[Exercise materials Boundary: Start]

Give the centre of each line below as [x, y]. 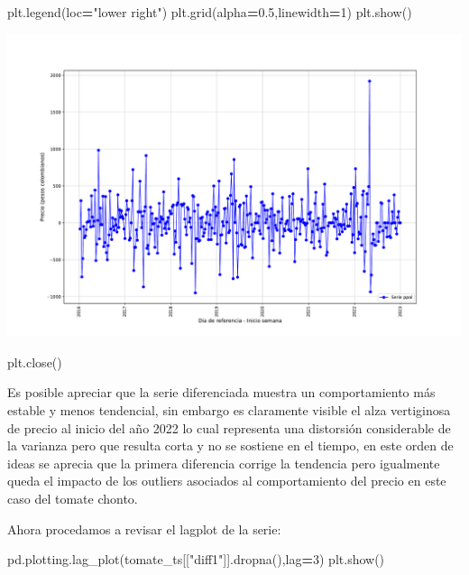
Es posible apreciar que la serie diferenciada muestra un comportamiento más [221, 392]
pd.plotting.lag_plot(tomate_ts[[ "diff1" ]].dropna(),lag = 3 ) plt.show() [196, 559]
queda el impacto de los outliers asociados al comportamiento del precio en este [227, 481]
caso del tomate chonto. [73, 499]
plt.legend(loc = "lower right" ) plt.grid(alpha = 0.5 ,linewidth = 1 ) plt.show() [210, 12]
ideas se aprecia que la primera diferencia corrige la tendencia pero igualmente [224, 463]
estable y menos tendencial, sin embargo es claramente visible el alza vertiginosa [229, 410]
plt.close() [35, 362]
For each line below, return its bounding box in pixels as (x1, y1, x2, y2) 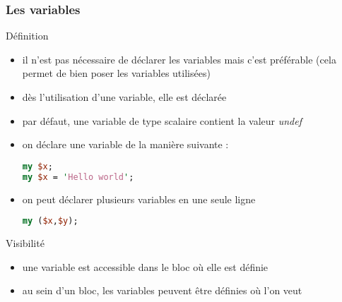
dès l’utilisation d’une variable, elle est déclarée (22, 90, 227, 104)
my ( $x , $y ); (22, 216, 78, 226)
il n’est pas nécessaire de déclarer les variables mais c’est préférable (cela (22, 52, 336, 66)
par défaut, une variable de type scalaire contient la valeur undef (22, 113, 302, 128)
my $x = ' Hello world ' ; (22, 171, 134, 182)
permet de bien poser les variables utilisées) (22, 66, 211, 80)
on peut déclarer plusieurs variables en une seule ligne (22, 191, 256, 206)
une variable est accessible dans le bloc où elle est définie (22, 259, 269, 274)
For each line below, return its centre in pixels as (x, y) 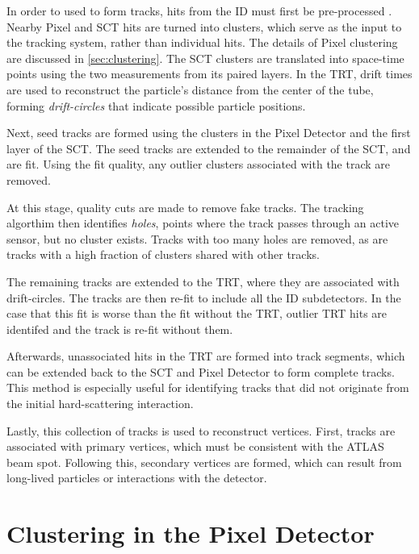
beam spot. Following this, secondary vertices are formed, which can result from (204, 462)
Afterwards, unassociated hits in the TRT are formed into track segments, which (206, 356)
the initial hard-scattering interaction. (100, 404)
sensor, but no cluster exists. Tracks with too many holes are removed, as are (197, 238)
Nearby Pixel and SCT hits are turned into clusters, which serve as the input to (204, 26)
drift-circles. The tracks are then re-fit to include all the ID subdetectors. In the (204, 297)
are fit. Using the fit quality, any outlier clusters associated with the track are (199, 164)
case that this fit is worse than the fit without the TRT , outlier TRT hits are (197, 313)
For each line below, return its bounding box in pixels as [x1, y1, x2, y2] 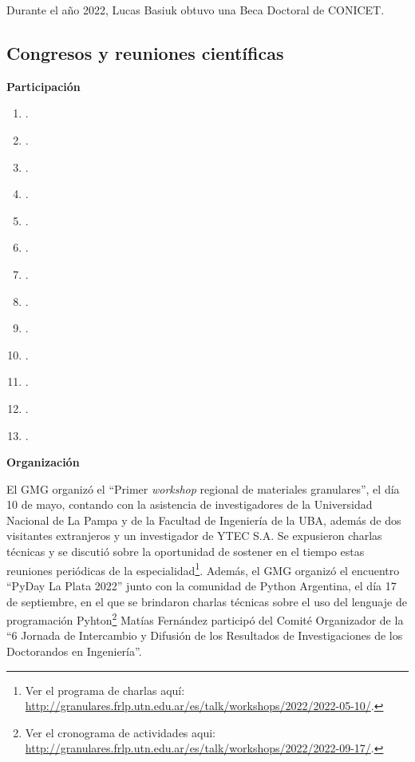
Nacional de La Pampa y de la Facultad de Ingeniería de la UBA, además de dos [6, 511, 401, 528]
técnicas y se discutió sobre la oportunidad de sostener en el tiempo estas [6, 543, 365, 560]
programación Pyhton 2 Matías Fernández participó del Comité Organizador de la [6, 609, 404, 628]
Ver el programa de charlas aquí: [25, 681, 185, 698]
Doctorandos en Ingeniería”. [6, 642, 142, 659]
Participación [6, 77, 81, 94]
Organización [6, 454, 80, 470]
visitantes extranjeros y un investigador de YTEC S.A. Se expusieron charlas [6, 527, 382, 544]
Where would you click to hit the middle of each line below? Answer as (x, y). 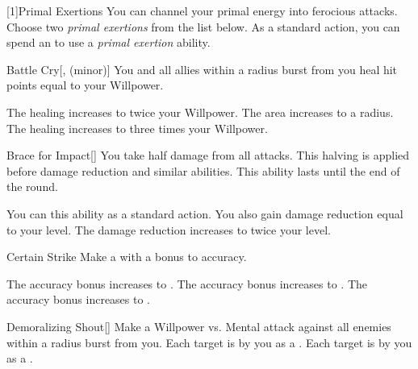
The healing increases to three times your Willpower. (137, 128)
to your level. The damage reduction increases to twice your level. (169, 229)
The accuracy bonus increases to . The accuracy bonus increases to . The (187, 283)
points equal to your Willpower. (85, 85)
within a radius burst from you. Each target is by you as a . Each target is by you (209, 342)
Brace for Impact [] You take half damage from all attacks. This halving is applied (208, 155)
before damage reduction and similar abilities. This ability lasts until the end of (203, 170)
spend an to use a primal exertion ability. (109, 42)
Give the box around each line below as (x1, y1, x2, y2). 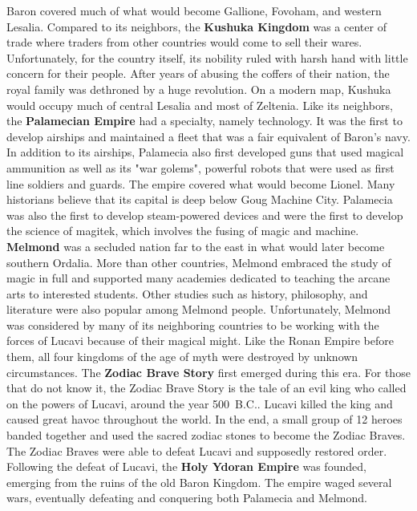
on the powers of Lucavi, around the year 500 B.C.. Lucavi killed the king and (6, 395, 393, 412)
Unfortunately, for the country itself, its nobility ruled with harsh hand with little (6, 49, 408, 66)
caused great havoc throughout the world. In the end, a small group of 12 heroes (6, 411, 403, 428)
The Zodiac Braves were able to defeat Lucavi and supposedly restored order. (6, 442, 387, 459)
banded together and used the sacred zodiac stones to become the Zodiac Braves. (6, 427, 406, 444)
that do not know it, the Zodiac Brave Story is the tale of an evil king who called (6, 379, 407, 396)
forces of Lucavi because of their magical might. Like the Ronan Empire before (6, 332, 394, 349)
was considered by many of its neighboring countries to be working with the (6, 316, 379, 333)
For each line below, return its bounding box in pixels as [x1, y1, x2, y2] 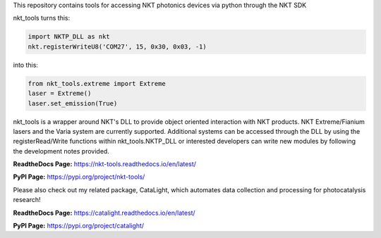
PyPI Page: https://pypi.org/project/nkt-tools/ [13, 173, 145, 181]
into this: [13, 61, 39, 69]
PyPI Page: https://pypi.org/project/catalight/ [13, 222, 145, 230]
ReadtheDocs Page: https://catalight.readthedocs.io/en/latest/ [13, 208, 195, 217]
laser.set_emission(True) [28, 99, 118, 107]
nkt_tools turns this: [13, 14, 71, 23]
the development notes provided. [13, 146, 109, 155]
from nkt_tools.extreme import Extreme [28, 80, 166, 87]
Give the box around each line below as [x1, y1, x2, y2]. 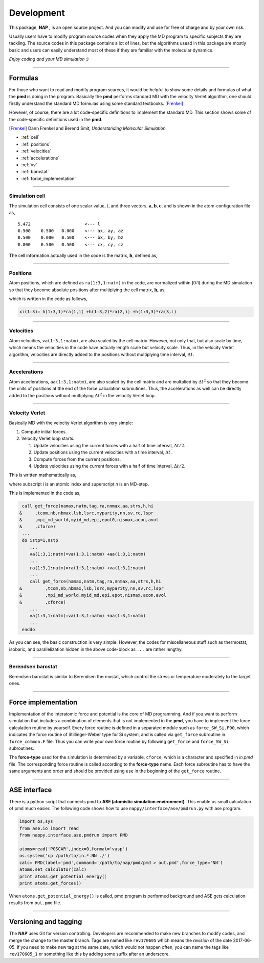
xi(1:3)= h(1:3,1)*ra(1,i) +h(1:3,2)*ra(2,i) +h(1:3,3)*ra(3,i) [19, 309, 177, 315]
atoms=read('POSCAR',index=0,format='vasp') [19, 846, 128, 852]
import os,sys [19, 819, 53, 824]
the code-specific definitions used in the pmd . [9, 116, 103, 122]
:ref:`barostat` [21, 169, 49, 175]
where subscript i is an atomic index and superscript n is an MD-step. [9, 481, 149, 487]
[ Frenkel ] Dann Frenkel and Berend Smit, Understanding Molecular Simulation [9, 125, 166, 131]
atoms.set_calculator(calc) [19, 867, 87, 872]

[Exercise materials Boundary: End]

Aim of the task:
Match on "world" and report each line of the data above that has it.

Response:
my $x = ' Hello world ' ; (22, 171, 134, 182)
caused great havoc throughout the world. In the end, a small group of 12 heroes (6, 411, 403, 428)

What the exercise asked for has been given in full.